The previous approach very often misses the effect of operational expenditures, wearing and failure related downtime and learning curve during pilot testing on oil recovery efficiency and EOR economics which is usually expressed in terms of net present value.
This paper proposes an alternate simplified approach using an acceptable representation of life cycle phases of natural and physical asset components functioning as a system of assets for a particular subject reservoir. We introduce a taxonomic solution to help in classifying candidates EOR technologies. Four major functional indices are used for handling uncertainties and risks using data from analogs for defined scenarios in the subject reservoir: 1-Accesability) Footprint effects for constructing and operating physical assets (wells and surface infrastructure), 2- Contactability) Volume of resources contacted from a surface
location, 3-Produceability) Volume of producible resources from drainage area to surface and 4- Effectiveness) Combined effect of availability, reliability, maintainability y and capability in efficiency of oil recovery.
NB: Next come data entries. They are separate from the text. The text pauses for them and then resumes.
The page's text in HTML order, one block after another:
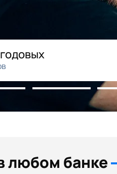
Начальный взнос 0%
Возможность рассрочки
любом банке
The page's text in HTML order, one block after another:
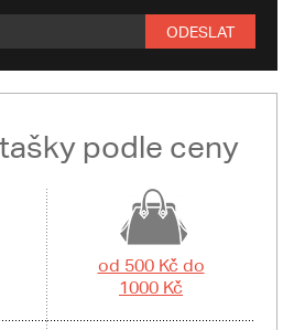
ODESLAT
podle ceny
od 500 Kč do
1000 Kč
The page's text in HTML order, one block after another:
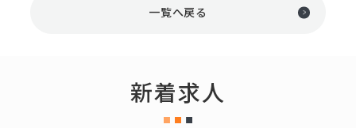
一覧へ戻る
新着求人
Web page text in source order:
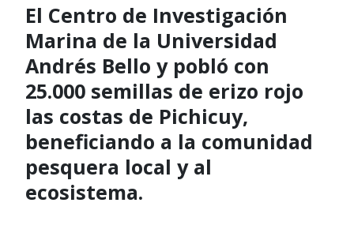
El Centro de Investigación
Marina de la Universidad
Andrés Bello y pobló con
25.000 semillas de erizo rojo
las costas de Pichicuy,
beneficiando a la comunidad
pesquera local y al
ecosistema.
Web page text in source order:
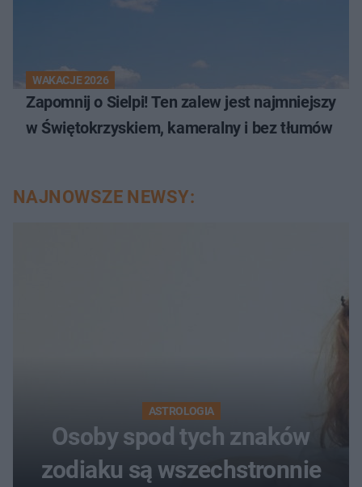
WAKACJE 2026
Zapomnij o Sielpi! Ten zalew jest najmniejszy
w Świętokrzyskiem, kameralny i bez tłumów
NAJNOWSZE NEWSY:
ASTROLOGIA
Osoby spod tych znaków
zodiaku są wszechstronnie
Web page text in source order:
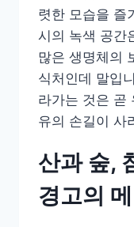
렷한 모습을 즐
시의 녹색 공간
많은 생명체의
식처인데 말입
라가는 것은 곧
유의 손길이 사
산과 숲,
경고의
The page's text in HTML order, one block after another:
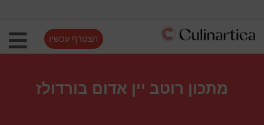
הצטרף עכשיו
מתכון רוטב יין אדום בורדולז
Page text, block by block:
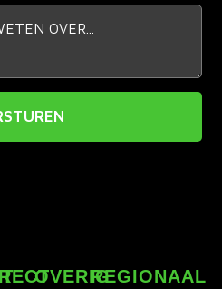
OVERIGREGIONAAL
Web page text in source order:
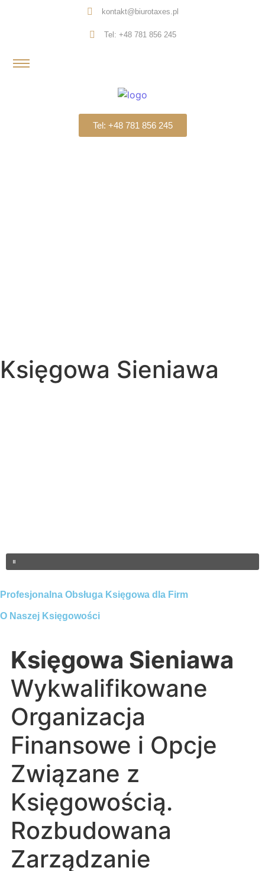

The four major indices are cross referenced with life cycle cost (LCC) and estimated ultimate recovery (EUR) using Hubbert peak oil theory and the Petroleum Resources Management System classification for resources and reserves. Uncertainties and risks are modeled with Monte Carlo simulation (MCS) or
Systems Dynamics (SD) depending on the complexity of the system of assets.
We present examples using synthetic data to illustrate the method.
This approach is worth using during EOR project definition and planning as an alternate to complex data hungry methods.
Most of the world's oil is found in a small number of ‘petroleum systems'. A petroleum system is an area where oil or gas was created in a single ‘pod' of source rock which has migrated upwards and become trapped in a number of oil and gas fields or assets. Not only is oil concentrated mainly in very few provinces
and petroleum systems within these provinces, but within a given petroleum system, it is concentrated inside very few fields (1).
Therefore it is a fact that the oil and gas industry deals with the management of a finite, depletable or exhaustible resource, i.e., hydrocarbon resources.
The production of any hydrocarbon resources from a field or asset has a gradual increase (development phase) reaching a maximum output (peak), then a plateau and a decline (maturity) when the output will fall irreversibly down to an economic limit where the decision of abandonment needs to be addressed. Many fields combine together, placing a small number of large fields near the beginning and a large number of small fields at the end produce something like a bell curve as shown in Figure 1. This bell curve is also called Hubbert Peak Curve after the geophysicist M.King Hubbert who predicted in 1956 (2) (3) that the oil production for the lower 48 states of USA would peak between 1965 and 1970.
Hubbert recognized that the depletion of any finite resource starts with production at zero and that in the initial stages, the rate of oil production tends to increase exponentially with time. However, physical limits prevent production to increase at the same rate because finite resources cannot keep up the increasing production rate forever. At the end of the life cycle the total volume under the bell curve will be the ultimate recovery.
The magic of Hubbert´s approach was the use of a proxy model known as the logistic equation, developed by the Belgian statistician Pierre Verhulst which was an improvement over the Malthusian model (4). In 1982, Hubbert refers to the original Verhulst papers and goes through a complete derivation of the
mathematics involved in his model. The details and implications of the use of proxies for modeling management of finite resources is beyond the scope of this paper, however we address the issue from an economic perspective later in the paper. For now we can state that Hubbert Peak curve can be used to
empirically approximate the full cycle of the growth, peaking, and subsequent decline to zero of the production of a finite, nonrenewable resource and estimate ultimate recovery.